Reputation: 59
I am trying to scrape football matches from https://www.skysports.com/premier-league-fixtures and I am struggling to assign the date to each match because they are in separate elements rather than under a single one.
What I have done so far is:
def get_fixtures(webpage):
table = webpage.find('div', {'class': 'fixres__body'})
dates = table.find_all('h4', {'class': 'fixres__header2'})
fixtures = table.find_all('div', 'fixres__item')
dates_list = []
fixtures_list = []
for date in dates:
dates_list.append(date.text)
for fixture in fixtures:
a = fixture.find('a')
home_span = a.find('span',
{'class': 'matches__item-col matches__participant matches__participant--side1'})

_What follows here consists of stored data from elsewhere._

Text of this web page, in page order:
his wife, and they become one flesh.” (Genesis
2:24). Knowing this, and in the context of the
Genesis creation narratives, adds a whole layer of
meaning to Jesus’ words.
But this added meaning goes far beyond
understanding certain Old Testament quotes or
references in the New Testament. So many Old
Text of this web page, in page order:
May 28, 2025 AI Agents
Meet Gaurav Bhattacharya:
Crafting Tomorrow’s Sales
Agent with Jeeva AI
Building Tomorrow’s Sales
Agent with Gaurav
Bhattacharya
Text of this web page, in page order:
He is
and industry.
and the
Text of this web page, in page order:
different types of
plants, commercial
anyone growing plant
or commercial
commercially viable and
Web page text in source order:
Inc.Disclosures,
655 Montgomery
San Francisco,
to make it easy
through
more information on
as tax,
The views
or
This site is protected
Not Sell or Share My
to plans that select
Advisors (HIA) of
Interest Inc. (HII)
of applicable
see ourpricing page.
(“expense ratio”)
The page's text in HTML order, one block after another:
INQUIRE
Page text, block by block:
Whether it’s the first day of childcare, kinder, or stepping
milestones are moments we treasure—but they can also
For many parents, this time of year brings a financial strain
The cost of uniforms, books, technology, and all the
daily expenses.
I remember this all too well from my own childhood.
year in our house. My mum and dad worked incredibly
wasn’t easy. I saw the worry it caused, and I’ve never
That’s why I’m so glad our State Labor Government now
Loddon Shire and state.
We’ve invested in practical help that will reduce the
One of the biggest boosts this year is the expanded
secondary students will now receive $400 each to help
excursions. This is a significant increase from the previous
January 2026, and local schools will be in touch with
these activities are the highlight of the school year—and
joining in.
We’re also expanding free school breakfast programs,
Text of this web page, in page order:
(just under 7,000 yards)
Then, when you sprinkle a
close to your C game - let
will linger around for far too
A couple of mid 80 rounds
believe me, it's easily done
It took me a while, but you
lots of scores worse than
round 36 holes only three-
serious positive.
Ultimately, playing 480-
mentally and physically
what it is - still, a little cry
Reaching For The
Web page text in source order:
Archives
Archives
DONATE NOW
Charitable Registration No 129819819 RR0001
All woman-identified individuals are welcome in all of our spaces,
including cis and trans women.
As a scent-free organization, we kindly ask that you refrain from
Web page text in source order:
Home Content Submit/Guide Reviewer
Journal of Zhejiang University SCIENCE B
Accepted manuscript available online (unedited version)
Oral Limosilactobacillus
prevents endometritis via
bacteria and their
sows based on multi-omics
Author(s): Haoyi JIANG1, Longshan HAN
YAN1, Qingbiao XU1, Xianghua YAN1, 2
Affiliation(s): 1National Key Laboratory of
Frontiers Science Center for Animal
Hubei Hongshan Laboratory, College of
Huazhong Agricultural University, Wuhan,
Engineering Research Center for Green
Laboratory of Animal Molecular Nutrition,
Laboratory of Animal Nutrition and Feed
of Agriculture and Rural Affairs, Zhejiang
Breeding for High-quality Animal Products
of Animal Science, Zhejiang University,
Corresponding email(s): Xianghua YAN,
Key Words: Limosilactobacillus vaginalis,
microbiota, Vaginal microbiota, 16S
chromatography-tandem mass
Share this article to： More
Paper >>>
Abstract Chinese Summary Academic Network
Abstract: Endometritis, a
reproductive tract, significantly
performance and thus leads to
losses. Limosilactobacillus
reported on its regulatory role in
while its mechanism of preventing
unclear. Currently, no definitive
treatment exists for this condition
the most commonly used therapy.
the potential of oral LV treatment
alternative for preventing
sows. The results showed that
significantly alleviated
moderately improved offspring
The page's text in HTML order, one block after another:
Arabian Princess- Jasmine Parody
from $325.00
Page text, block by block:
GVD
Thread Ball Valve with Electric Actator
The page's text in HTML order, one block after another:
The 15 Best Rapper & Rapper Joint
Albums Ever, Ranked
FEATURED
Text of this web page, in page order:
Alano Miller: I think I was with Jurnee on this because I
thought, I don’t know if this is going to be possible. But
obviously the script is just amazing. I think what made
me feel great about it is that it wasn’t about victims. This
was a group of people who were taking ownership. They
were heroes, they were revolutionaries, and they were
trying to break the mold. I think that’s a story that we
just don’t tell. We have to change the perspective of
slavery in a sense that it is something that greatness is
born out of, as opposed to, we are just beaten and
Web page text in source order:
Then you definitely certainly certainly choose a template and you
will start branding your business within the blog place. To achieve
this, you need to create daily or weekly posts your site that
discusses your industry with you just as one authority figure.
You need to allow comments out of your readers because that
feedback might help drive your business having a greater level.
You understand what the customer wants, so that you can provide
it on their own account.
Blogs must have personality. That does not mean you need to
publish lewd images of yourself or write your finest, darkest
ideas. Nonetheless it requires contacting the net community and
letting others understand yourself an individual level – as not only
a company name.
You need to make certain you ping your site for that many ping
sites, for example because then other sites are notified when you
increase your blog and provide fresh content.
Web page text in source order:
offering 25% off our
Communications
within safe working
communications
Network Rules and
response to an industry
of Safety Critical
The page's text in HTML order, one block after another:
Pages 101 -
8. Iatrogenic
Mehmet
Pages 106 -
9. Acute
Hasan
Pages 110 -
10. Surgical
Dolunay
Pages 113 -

home_team = home_span.find('span').text.strip()
away_span = a.find('span',
{'class': 'matches__item-col matches__participant matches__participant--side2'})

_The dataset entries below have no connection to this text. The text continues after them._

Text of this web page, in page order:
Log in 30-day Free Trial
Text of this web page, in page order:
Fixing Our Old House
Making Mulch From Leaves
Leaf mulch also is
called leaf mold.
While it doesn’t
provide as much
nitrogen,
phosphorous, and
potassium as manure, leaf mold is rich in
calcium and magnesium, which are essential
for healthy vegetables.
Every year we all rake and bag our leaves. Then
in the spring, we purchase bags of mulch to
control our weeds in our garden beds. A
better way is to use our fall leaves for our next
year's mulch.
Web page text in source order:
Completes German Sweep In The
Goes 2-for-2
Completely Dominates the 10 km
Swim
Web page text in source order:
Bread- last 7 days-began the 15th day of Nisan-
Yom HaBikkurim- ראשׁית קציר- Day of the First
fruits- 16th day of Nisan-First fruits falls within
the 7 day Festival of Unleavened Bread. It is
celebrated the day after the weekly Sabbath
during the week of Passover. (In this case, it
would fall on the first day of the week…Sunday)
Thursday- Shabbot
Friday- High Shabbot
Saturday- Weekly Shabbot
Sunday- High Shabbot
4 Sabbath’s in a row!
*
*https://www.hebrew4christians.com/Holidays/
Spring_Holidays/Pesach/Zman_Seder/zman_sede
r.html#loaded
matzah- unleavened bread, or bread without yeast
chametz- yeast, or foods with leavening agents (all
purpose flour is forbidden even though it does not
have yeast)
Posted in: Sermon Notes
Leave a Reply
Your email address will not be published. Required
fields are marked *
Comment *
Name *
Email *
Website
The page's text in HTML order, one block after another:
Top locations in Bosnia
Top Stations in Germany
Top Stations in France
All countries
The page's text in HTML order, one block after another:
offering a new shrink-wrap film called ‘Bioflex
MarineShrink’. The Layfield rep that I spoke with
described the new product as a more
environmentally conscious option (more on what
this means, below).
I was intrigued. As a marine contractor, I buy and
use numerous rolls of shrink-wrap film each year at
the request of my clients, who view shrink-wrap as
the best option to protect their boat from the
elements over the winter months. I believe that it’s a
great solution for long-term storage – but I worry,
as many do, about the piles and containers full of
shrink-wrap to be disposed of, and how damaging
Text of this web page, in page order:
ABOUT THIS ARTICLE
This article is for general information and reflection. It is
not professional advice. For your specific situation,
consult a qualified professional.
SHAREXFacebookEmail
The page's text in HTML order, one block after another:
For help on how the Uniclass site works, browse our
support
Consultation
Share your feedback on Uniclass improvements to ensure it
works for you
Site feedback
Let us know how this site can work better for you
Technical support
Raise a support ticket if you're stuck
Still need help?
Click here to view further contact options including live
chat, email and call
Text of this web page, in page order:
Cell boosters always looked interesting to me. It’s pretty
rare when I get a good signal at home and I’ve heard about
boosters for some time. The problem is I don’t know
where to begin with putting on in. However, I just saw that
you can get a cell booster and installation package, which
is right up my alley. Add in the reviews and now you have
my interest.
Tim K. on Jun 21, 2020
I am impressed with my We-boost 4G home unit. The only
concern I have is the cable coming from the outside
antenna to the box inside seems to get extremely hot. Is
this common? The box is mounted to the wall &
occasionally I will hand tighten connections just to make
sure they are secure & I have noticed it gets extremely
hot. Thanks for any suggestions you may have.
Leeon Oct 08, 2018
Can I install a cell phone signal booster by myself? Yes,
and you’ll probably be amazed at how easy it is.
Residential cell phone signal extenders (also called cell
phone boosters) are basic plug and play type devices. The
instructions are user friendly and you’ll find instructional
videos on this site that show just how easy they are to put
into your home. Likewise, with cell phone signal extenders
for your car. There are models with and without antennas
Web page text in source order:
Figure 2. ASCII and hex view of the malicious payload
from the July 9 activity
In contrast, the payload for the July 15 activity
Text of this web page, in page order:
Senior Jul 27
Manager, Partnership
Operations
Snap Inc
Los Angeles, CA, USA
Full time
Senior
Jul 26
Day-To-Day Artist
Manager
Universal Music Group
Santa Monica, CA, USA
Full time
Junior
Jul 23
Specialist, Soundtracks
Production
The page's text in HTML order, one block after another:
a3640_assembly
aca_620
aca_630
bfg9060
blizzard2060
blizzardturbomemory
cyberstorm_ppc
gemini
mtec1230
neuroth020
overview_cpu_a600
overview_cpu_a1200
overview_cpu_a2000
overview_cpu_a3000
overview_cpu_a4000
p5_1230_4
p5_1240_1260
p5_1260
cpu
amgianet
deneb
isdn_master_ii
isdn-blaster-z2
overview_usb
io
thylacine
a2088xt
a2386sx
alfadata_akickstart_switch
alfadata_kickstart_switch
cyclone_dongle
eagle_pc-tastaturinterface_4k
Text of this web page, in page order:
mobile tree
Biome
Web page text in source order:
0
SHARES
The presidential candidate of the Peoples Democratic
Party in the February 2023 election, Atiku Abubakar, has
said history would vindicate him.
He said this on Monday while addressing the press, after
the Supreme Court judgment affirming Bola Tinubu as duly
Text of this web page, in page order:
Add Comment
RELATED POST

away_team = away_span.find('span').text.strip()
match = [home_team, away_team]
fixtures_list.append(match)
return dates_list, fixtures_list
This will give me a list of fixtures and a list of dates, but they are not assigned to each other. Is there a way to iterate down a webpage so that when I hit a date 'div', I can pull all of the fixtures immediately after until the next date 'div'?
Upvotes: 0
Views: 38
Reputation: 28640
I would look at it slightly different. Rather than grab the date, and assign a match, find each match then assign the date. Do this by first get all the fixtures and iterate through those. Once you have a fixture, have BeautifulSoup look backwards with .findPrevious()

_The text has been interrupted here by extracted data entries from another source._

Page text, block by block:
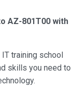
AZ-801T00 with
training school
skills you need to
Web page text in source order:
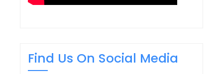
Find Us On Social Media
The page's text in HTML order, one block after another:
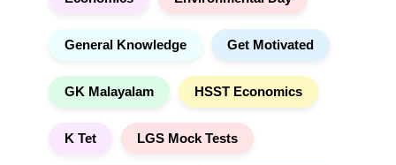
General Knowledge Get Motivated
GK Malayalam HSST Economics
K Tet LGS Mock Tests
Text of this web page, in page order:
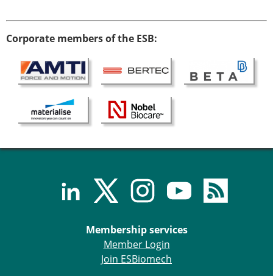
× CLOSE
ESB Meetings
ESB Congress
Endorsed Meetings
Other Meetings
Corporate members of the ESB:
Membership services
Member Login
Join ESBiomech
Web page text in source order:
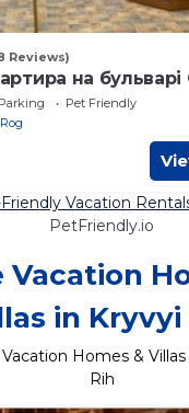
Reviews)
на
Parking
Pet Friendly
Vacation
PetFriendly.io
Vacation
in Kryvyi
Homes &
Rih
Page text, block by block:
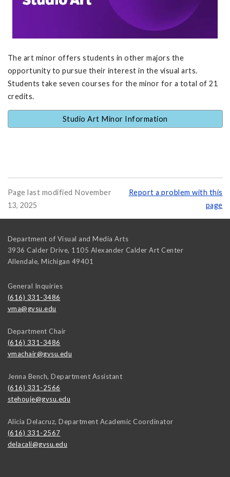
The art minor offers students in other majors the
opportunity to pursue their interest in the visual arts.
Students take seven courses for the minor for a total of 21
credits.
Studio Art Minor Information
Page last modified November
13, 2025
Report a problem with this
page
Department of Visual and Media Arts
3936 Calder Drive, 1105 Alexander Calder Art Center
Allendale, Michigan 49401
General Inquiries
(616) 331-3486
vma@gvsu.edu
Department Chair
(616) 331-3486
vmachair@gvsu.edu
Jenna Bench, Department Assistant
(616) 331-2566
stehouje@gvsu.edu
Alicia Delacruz, Department Academic Coordinator
(616) 331-2567
delacali@gvsu.edu
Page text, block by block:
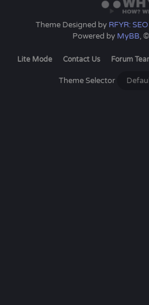
Theme Designed by RFYR:
Powered by MyBB,
Lite Mode Contact Us Forum
Theme Selector
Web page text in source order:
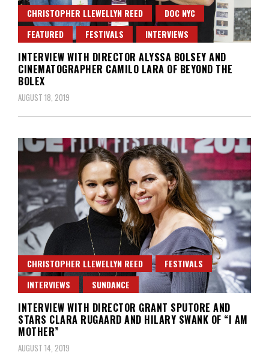
CHRISTOPHER LLEWELLYN REED
DOC NYC
FEATURED
FESTIVALS INTERVIEWS
INTERVIEW WITH DIRECTOR ALYSSA BOLSEY AND
CINEMATOGRAPHER CAMILO LARA OF BEYOND THE
BOLEX
AUGUST 18, 2019
CHRISTOPHER LLEWELLYN REED
FESTIVALS
INTERVIEWS
SUNDANCE
INTERVIEW WITH DIRECTOR GRANT SPUTORE AND
STARS CLARA RUGAARD AND HILARY SWANK OF “I AM
MOTHER”
AUGUST 14, 2019
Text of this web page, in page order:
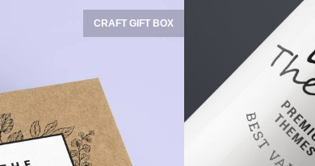
CRAFT GIFT BOX
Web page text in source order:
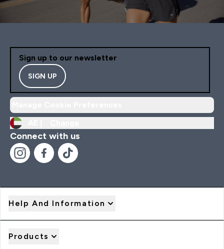
Sign up to our newsletter
SIGN UP
Connect with us
Help And Information
Products
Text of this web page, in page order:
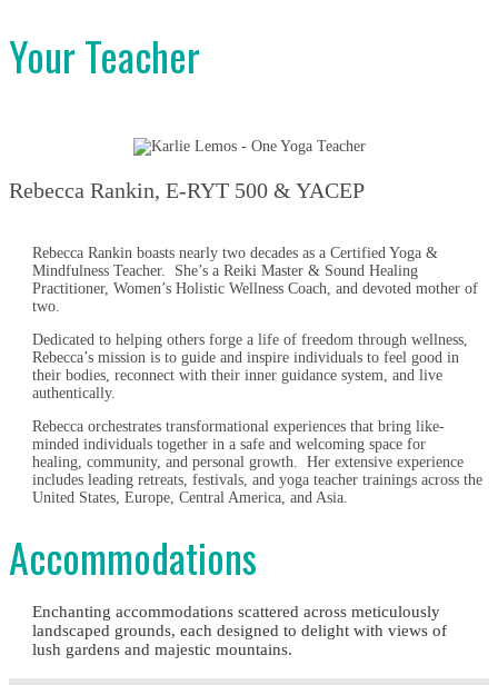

to see what the date is that the fixture would be following.
def get_fixtures(webpage):
table = webpage.find('div', {'class': 'fixres__body'})
dates_list = []
fixtures_list = []
fixtures = table.find_all('div', {'class':'fixres__item'})
for fixture in fixtures:
a = fixture.find('a')
home_span = a.find('span',
{'class': 'matches__item-col matches__participant matches__participant--side1'})
home_team = home_span.find('span').text.strip()
away_span = a.find('span',
{'class': 'matches__item-col matches__participant matches__participant--side2'})
away_team = away_span.find('span').text.strip()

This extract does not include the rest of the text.